Les grands débats politiques prennent souvent du temps, mais du temps, nous n'en avons pas toujours. La responsabilité sociale des entreprises (RSE) est un de ces grands débats, un de ces concepts primordiaux que nous devons absolument développer, et ce rapidement. Malheureusement, elle est aussi un de ces sujets sur lesquels il est si difficile d'avancer et de convaincre, surtout quand beaucoup profitent de l'absence de règles et n'ont grand intérêt au changement.
En 2011, la Commission européenne publiait une communication sur la RSE, avec ce titre "Responsabilité sociale des entreprises: une nouvelle stratégie de l'UE pour la période 2011-2014", qui contenait un très timide plan d'action, se limitant le plus souvent à des actions de coordination et de communication visant à la promotion de la RSE.
Un an et demi plus tard, le Parlement européen adoptait en session plénière, le 6 février dernier, deux rapports d'initiative sur la communication de la Commission, l'occasion pour ce dernier de se saisir pleinement d'un débat on ne peut plus urgent et de pousser politiquement la Commission à aller plus loin, à prendre toute la mesure du poids des actions des entreprises et à proposer un cadre d'action contraignant.
Il n'en fut rien.
Si les deux rapports sont emplis de louables considérations, de ferventes déclarations en faveur de la RSE, la teneur juridique de leurs formulations alambiquées se réduit à une peau de chagrin au fil de l'analyse légale.
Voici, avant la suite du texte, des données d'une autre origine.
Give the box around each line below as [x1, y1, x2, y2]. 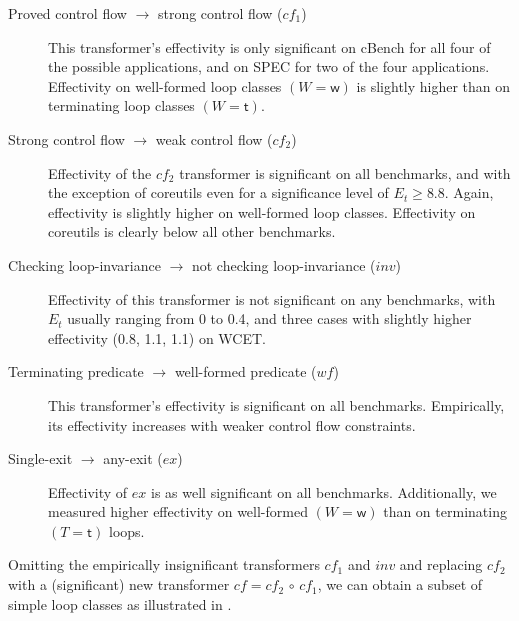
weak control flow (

Refusant de demander clairement un cadre contraignant pour la RSE, demeurant frileux sur la compétence extraterritoriale de nos juridictions, le Parlement européen est tout juste parvenu à s'accorder sur la nécessité d'une proposition législative sur la transparence des informations fournies par les entreprises en termes de RSE.
Aujourd'hui les écologistes le répètent : la timidité politique du Parlement européen n'est pas seulement regrettable, elle est aussi dangereuse.
Les entreprises sont au cœur des actions économiques et sociales du monde et il ne sert simplement à rien de défendre de grands objectifs tels que fonder une société plus solidaire, amorcer une transition vers une économie durable si c’est pour laisser les principaux acteurs économiques libres d’être responsables ou de ne pas l’être. De la même manière, il est insuffisant d'établir un cadre contraignant en Europe, si ce n'est pas aussi pour garantir que les entreprises qui commettent des violations dans les pays tiers puissent en être tenues responsables dans leurs pays d'origine.
A titre d'exemple, on ne peut tolérer qu'Areva, employant des milliers d'ouvriers nigérians à extraire de l'uranium pour fournir un tiers des centrales nucléaires françaises puissent se déresponsabiliser purement face à ses salariés, qui le paient parfois de leurs vies, et face à l'environnement, qui est aujourd'hui durablement contaminé. Refusant de reconnaître comme maladies professionnelles les pathologies développées par ses mineurs, fabriquant un observatoire de la santé chargé du suivi post-professionnel qu'elle finance à 100%, Areva décide de fermer les yeux sur ses responsabilités et le pire, c'est que nous n'avons pas d'outil juridique à notre disposition pour l'y contraindre.
Les entreprises extractives dans les pays du Sud, qui exploitent intensivement leurs ressources minières, l'industrie textile ou de production électronique, qui exploitent la main d'œuvre à bas coût, les PME, qui constituent le plus grand réservoir d'emploi qu'il soit, ces entreprises doivent être acteurs du changement.
Et elles doivent l'être non pas selon leur bon vouloir, mais dans un cadre contraignant que le législateur aura établi.